I saw the daily prompt when I woke up and took some time to think about what I wanted to express. I refused to skip writing because I did make a commitment to myself to post everyday for one full week.
Now commitment can be a word or thought that makes people nervous or even turn away. I am not going to lie, I used to be one of those people. Everyone goes through bad break ups or has been hurt by someone at some point in their life. It can make the idea of future relationships temporarily disappear from the mind.
One night I came home to my four best friends mixing music and dancing with a drink in their hand. I quickly noticed a handsome face I never saw before. I was immediately drawn to him and had even asked my housemates who he was. (I learned later on that he had the same reaction) That was over a year ago and now I am laying in bed writing this blog post while he lays beside me in our apartment that we share together.

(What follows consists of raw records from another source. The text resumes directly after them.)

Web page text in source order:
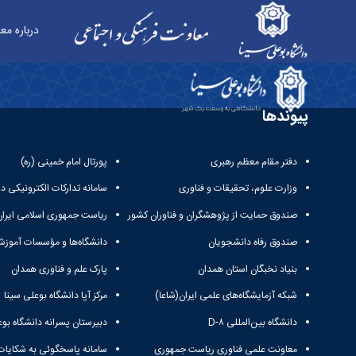
درباره
مراسم جشن دانش آموختگی - معاونت فرهنگی
پیوندها
دفتر مقام معظم رهبری
وزارت علوم، تحقیقات و فناوری
صندوق حمایت از پژوهشگران و فناوران کشور
صندوق رفاه دانشجویان
بنیاد نخبگان استان همدان
شبکه آزمایشگاه‌های علمی ایران(شاعا)
دانشگاه بین‌المللی D-۸
معاونت علمی فناوری ریاست جمهوری
پورتال امام خمینی (ره)
سامانه تدارکات الکترونیکی
ریاست جمهوری اسلامی
دانشگاه‌ها و مؤسسات
پارک علم و فناوری همدان
مرکز آپا دانشگاه بوعلی سینا
دبیرستان پسرانه دانشگاه
سامانه پاسخگوئی به

In all honesty I struggled to commit in the beginning, because I was scared of someone getting hurt. I had difficulty trusting people and letting my walls down but doing so was the best decision I made. I was never someone who wanted to get married or settle down and people used to always tell me “you say that now, but wait until you are older and meet the right guy.” I would just roll my eyes and shrug it off when really I wanted to tell them to stuff it. Was I ever wrong. My partner and I have talked about getting married and how many kids we want to have in our future. Although we aren’t ready for kids now, we adopted a cat from a shelter in Toronto, ON and have been saving for a puppy.
I never thought I could fall so in love and be so happy with someone that I would want all of these things in my life. I wish we had met sooner but I truly believe everything happens for a reason. Maybe we weren’t ready for each other five years ago, maybe we had to go through the good and bad moments in life to make us who we are today.
My advice to whomever cares to read it – sometimes you have to take risks, even if it scares you. You never want to look back and wonder what could have happened. Even if things don’t go as expected, take it as a learning experience and keep pushing through life because there is always a light at the end of a dark tunnel, even if it’s hard to see sometimes.